## WHAT THE TASK ASKS
The records follow. Filter them to the lines that hold "Lens".

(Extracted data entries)
----------
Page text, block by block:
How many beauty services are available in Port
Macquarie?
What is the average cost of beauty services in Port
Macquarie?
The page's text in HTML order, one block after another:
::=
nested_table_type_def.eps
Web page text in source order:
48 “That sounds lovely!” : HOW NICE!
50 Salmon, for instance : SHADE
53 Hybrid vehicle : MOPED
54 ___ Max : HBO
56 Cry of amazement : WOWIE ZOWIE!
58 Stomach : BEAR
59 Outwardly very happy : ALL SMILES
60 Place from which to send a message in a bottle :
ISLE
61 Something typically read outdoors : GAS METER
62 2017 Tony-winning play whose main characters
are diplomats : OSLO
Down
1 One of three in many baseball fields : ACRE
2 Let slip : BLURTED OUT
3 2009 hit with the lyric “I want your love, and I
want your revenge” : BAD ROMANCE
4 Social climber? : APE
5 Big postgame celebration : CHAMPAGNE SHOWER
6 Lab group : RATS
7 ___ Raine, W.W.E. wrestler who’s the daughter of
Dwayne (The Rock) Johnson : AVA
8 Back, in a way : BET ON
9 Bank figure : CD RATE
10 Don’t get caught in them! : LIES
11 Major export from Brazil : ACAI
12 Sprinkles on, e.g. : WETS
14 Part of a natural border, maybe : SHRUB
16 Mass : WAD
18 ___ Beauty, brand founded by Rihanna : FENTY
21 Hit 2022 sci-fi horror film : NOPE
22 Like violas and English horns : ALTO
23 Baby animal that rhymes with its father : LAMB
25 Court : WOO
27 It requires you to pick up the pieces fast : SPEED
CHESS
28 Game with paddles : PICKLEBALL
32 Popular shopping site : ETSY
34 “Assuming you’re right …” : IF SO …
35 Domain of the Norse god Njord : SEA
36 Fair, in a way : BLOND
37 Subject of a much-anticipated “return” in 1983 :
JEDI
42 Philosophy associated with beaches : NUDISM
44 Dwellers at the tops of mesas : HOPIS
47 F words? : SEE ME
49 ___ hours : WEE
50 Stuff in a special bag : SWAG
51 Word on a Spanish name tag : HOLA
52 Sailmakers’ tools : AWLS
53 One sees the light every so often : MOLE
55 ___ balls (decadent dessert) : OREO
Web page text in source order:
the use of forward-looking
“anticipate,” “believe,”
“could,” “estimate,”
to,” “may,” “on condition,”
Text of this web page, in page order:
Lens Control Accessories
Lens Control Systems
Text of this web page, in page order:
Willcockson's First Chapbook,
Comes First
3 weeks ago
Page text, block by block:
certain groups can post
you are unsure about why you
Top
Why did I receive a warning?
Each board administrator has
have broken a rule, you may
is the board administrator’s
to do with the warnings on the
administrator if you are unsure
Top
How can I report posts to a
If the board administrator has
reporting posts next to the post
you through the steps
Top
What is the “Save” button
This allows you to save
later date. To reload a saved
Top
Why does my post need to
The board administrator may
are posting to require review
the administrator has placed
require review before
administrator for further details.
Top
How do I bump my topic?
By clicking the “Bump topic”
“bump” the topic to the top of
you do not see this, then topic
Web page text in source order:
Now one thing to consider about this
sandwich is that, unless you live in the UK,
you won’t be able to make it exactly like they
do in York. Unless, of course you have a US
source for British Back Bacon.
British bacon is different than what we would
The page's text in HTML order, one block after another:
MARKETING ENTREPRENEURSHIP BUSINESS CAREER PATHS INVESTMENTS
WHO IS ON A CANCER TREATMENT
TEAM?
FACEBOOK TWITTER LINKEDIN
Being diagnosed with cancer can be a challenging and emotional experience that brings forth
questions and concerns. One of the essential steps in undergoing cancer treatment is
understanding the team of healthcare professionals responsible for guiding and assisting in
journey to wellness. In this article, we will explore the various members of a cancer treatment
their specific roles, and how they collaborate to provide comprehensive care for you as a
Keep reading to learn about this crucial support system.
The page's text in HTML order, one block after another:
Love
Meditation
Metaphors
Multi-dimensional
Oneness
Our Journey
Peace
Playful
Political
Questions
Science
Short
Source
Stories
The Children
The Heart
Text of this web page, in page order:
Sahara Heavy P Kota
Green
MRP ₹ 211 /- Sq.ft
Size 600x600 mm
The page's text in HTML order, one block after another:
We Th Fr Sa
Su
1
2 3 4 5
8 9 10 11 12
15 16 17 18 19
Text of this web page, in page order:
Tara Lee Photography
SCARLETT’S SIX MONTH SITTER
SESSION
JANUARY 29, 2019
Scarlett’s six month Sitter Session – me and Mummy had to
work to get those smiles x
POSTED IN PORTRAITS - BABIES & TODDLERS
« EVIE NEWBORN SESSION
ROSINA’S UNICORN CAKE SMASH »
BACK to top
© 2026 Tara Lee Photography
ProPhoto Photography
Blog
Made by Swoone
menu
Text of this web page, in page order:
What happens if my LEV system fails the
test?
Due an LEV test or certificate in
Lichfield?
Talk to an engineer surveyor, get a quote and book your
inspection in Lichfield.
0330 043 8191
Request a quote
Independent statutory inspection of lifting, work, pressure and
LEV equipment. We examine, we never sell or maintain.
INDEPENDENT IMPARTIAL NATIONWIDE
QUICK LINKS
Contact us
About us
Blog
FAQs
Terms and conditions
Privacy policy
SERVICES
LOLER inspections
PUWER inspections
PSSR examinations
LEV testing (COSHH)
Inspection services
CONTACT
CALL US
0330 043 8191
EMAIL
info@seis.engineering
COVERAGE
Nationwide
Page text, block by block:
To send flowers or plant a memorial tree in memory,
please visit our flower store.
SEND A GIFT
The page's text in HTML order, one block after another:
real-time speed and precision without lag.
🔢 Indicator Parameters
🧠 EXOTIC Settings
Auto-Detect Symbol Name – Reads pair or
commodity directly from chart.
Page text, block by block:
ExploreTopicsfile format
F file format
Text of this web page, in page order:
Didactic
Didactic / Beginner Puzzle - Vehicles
----------
## TASK RESULT
Lens Control Accessories
Lens Control Systems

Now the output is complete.